Sadiq khan caroline teo gla

Sadiq Khan has set out proposals for a 50 per cent affordable housing target and has shone a spotlight on good design in his draft London Plan published today

The ambitious 524-page document outlines major new changes to former mayor Boris Johnson’s London plan and includes removing housing density limits near town centres and transport hubs.

Khan said he wanted to ‘rip up existing planning rules’ in a bid to build 65,000 homes a year in the capital, and is pushing to build more homes on small sites in the city, saying there was capacity to build 24,500 homes a year in these areas.

The draft document also puts a heavy focus on design and includes amendments to the existing policy such as allowing local authorities to insist on the retention of an architect for delivery of schemes for which they grant planning.

Design takes up a major part of the plan, with 13 design policy areas highlighted in the document. The section includes steps to deliver ‘high-quality design’, maintaining design quality through to a project’s completion, as well as ensuring developments ‘achieve the highest standards of fire safety’.

Khan said: ‘I am using all of the powers at my disposal in my first draft London Plan to tackle the housing crisis head-on; removing ineffective constraints on homebuilders so that we can make the most of precious land in the capital to build more homes in areas with the best transport links.’

Regarding the fire safety of buildings, the plan calls for buildings to be constructed in an ‘appropriate way to minimise the risk of fire spread’, and for there to be a ‘suitable and convenient means of escape’ for all those in the building, as well as a ‘robust strategy for evacuation’. Critics have pointed to the fire spread and the evacuation strategy at Grenfell Tower as partly to blame for the blaze earlier this year being so deadly. 

In addition, the report states that tall buildings ‘have a role to play’ in the capital, but they must be ‘sustainably developed in appropriate locations, and [be] of the required design quality’.

The plan adds that the mayor will work with boroughs to provide a ‘strategic overview of tall building locations across London and will seek to utilise 3D virtual-reality digital modelling to help identify these areas’. 

On the mayor’s 50 Design Advocates, the document states that these people – who include David Adjaye, Alison Brooks and Sadie Morgan – will play a ‘key role in helping to deliver good design’ in London.

’They will help champion design across the GLA Group and beyond, through research, design review, capacity building, commissioning and advocacy,’ the document adds. 

The paper also provides guidance for making architecture more inclusive and accessible. 

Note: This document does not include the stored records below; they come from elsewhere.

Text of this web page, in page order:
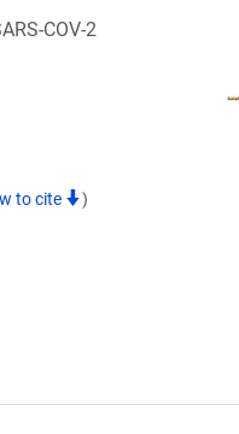
COV-2
to cite )
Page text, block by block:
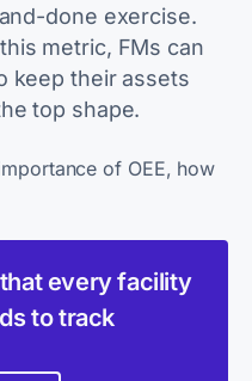
done exercise.
metric, FMs can
keep their assets
top shape.
of OEE, how
every facility
to track
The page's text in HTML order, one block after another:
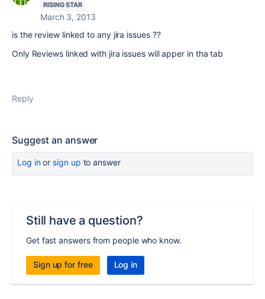
RISING STAR
March 3, 2013
is the review linked to any jira issues ??
Only Reviews linked with jira issues will apper in tha tab
Reply
Suggest an answer
Log inor sign up to answer
Still have a question?
Get fast answers from people who know.
Sign up for free Log in
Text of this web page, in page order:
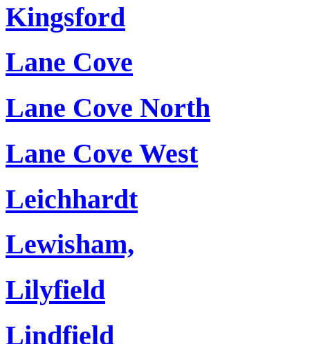
Kingsford
Lane Cove
Lane Cove North
Lane Cove West
Leichhardt
Lewisham,
Lilyfield
Lindfield
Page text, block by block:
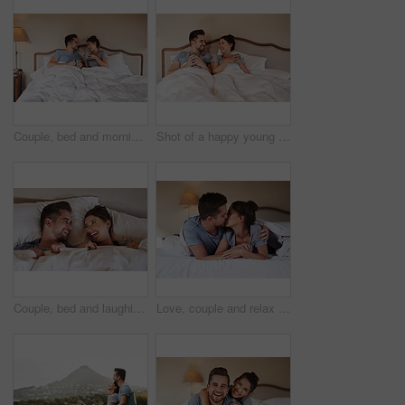
Couple, bed and morning laugh with coffee, care and commitment together at home with funny joke. Love, marriage and anniversary with silly, fun and happy people with romance and duvet in bedroom Shot of a happy young couple drinking coffee in bed in their bedroom at home
Couple, bed and laughing with love, care and commitment together at home with funny joke. Morning, marriage and anniversary with silly, fun and happy people with romance and duvet cover in bedroom Love, couple and relax on bed with kiss, hug and happy for travel in hotel. Luxury accommodation, man and woman in bedroom with trust, affection and honeymoon trip to resort with security and support
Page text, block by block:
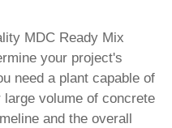
MDC Ready Mix
your project's
need a plant capable of
volume of concrete
and the overall
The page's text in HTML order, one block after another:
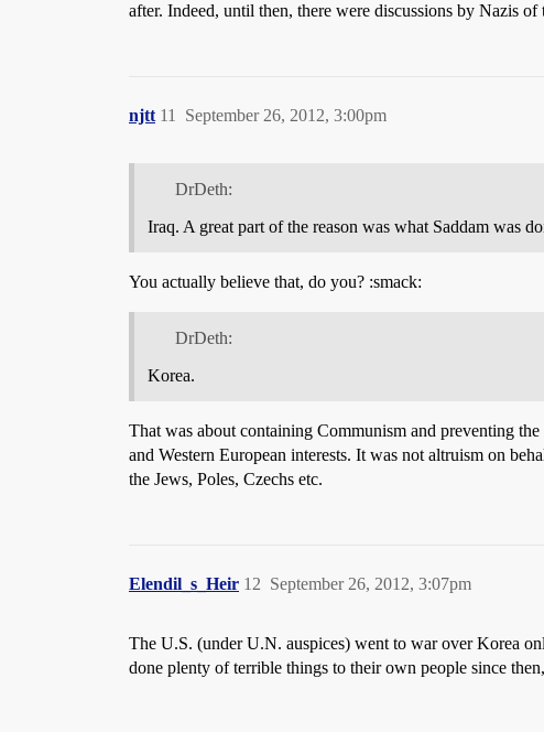
after. Indeed, until then, there were discussions by Nazis
njtt September 26, 2012, 3:00pm
11
DrDeth:
Iraq. A great part of the reason was what Saddam was
You actually believe that, do you? :smack:
DrDeth:
Korea.
That was about containing Communism and preventing
and Western European interests. It was not altruism on
the Jews, Poles, Czechs etc.
Elendil_s_Heir September 26, 2012, 3:07pm
12
The U.S. (under U.N. auspices) went to war over Korea
done plenty of terrible things to their own people since
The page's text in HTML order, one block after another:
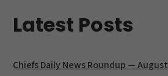
Latest Posts
Chiefs Daily News Roundup —
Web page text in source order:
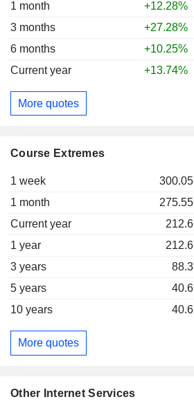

Elsewhere, Khan’s London plan calls for the provision of more public toilets; protecting London’s green belt; exploring development options in the wider South East; increasing bike parking on new developments; and stronger protection for pubs. 


Readers' comments (3)

  • MacKenzie Architects

    You can't add 200,000 people a year to inner London without working on the infrastructure. Banning cars won't solve anything either if you don't sort out transport.
    Crossrail and Jubilee line extension were 20 years late and solve yesterday's problems, not today's.
    The tube system is now far too dangerous in peak times, and they won't do anything about it 'til there's a disaster. You imagine if last week's spontaneous 'gunfire' panic at Selfridges had happened on Oxford Circus Central Line platforms at 5:30pm.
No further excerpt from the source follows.